- WHAT THE EXERCISE ASKS -
Copy each line below that contains "left".

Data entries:
=-=-=-=-=

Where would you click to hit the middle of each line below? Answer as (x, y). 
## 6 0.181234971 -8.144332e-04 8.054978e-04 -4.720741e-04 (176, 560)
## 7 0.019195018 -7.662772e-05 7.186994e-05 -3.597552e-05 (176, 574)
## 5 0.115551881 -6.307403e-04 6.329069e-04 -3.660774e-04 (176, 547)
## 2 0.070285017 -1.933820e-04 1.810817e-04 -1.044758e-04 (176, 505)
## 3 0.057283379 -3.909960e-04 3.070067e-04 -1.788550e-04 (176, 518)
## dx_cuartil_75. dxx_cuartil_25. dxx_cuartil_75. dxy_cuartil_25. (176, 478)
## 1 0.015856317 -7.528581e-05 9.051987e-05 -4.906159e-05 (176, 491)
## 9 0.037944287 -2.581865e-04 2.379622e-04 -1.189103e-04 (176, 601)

=-=-=-=-=

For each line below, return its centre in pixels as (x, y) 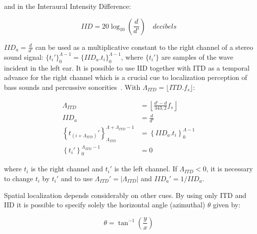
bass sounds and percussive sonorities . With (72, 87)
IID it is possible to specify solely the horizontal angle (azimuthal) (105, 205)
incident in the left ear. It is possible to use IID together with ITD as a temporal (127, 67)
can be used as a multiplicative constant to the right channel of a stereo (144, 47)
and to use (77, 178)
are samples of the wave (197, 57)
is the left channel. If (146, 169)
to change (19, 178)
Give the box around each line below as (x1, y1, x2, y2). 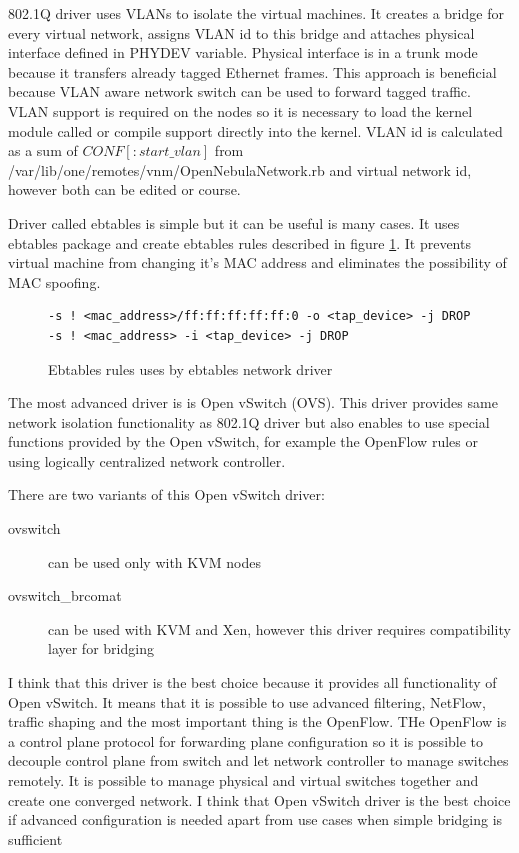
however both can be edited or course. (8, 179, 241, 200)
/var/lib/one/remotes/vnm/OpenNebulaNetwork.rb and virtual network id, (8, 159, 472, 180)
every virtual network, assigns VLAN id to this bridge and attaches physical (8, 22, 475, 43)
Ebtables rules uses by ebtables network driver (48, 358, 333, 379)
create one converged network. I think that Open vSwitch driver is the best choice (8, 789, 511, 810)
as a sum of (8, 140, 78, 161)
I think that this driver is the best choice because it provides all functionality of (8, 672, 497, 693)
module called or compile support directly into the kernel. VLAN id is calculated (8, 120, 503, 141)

=-=-=-=-=

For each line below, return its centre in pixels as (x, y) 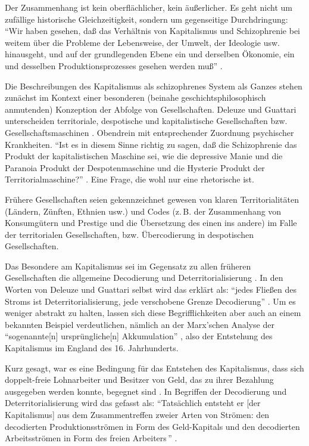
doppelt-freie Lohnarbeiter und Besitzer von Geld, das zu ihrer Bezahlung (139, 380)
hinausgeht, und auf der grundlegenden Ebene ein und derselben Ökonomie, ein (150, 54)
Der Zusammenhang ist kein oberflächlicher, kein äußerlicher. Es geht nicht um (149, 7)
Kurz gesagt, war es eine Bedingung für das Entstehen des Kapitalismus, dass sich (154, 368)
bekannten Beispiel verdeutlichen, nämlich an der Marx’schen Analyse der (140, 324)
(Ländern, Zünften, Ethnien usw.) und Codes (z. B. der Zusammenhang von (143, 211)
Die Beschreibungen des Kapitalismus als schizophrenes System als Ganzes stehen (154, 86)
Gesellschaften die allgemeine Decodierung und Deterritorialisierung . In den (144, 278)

=-=-=-=-=

- SOLUTION TO THE PROBLEM -
incident in the left ear. It is possible to use IID together with ITD as a temporal (127, 67)
is the left channel. If (146, 169)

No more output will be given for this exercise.